Glenmark Pharmaceuticals (Glenmark) has proved itself as one of the best plays in research-led innovation. Of its pipeline of 13 molecules, five molecules are undergoing clinical trials.
It has managed to clinch four out-licensing deals for its developmental molecules collectively worth $734 million and has already received $117 million in initial milestone payments for the same.
The company has recently decided to restructure its business into two separate entities: GPL and GGL. GGL would be a 100% subsidiary of GPL and would be listed on the Indian bourses.
Its core business comprising generics in the USA and branded formulations in Latin America, the other semi-regulated markets and in India has seen stupendous success, due to its focus on niche specialties and brand building.
We expect the core business to grow at a 34% CAGR over FY2008-10, driven by a CAGR of 40% in the generic segment and a 29% CAGR in the branded formulation business.
Going forward, we expect Glenmark’s consolidated revenues to grow at a 31% CAGR over FY2008-10 to Rs3,377.7 crore, driven by a 34% CAGR in the core business and a $60-million milestone income in each of the two years.

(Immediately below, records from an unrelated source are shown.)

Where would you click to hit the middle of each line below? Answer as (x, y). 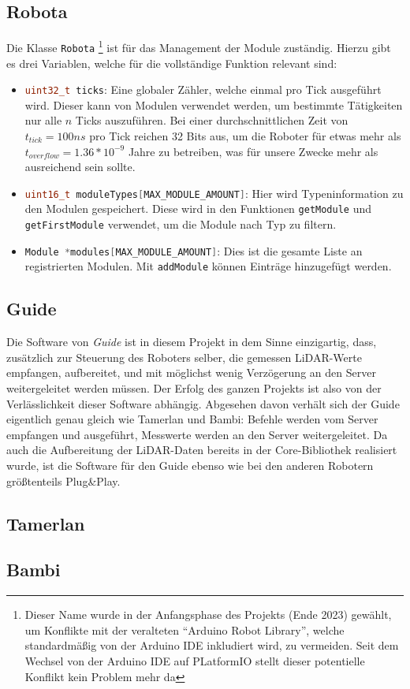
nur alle (43, 120)
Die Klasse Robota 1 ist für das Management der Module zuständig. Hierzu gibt (199, 46)
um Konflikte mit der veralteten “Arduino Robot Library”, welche (184, 629)
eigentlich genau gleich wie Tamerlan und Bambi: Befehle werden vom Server (192, 419)
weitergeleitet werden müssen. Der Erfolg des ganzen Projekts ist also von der (194, 388)
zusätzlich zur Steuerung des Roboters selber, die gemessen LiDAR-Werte (184, 357)
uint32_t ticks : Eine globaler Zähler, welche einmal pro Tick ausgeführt (203, 89)
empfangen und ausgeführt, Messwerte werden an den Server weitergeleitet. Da (197, 434)
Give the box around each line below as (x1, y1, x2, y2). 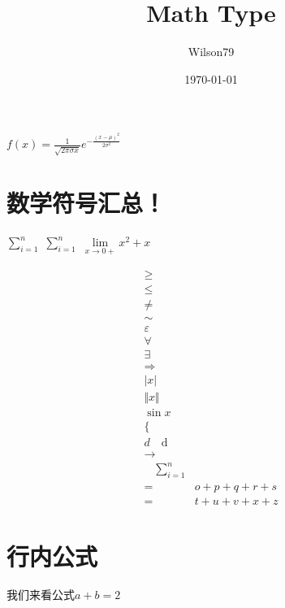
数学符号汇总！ (6, 186, 166, 219)
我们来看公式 (6, 586, 75, 603)
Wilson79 (188, 43, 235, 60)
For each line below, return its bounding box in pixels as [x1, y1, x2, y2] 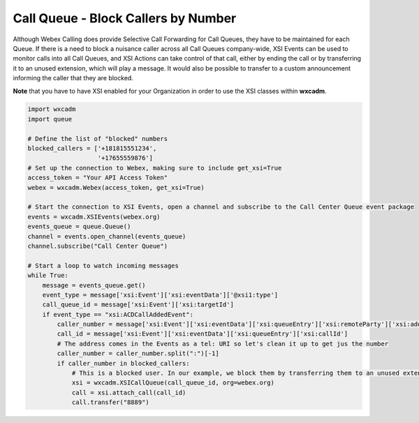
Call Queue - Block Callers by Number [13, 10, 237, 26]
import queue [27, 115, 73, 123]
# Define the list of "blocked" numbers [27, 135, 168, 142]
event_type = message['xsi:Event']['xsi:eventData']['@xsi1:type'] [42, 290, 279, 299]
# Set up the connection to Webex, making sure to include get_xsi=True [27, 164, 282, 172]
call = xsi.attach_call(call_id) [71, 388, 186, 396]
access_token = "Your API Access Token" [27, 174, 168, 181]
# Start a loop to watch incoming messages [27, 262, 179, 269]
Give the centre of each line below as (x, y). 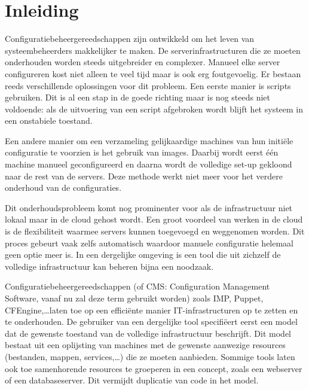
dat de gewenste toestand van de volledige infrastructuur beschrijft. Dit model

A robust growth in the top line would lead to a 26% CAGR in the consolidated profits over FY2008-10 to Rs994.8 crore. We expect the core net profit to expand at a higher rate of 37% over the same period to Rs774.0 crore in FY2010.
We have used the sum-of-the-parts methodology to value Glenmark’s core business and discovery R&D business. Assigning a PE multiple of 18x to Glenmark’s fully diluted core earnings of Rs30.6 per share in FY2010E, the core business is valued at at Rs550 per share.
Using a probability-based DCF approach, three lead molecules are valued at Rs204 per share, which takes our total fair value for the company to Rs754. We assign a BUY rating.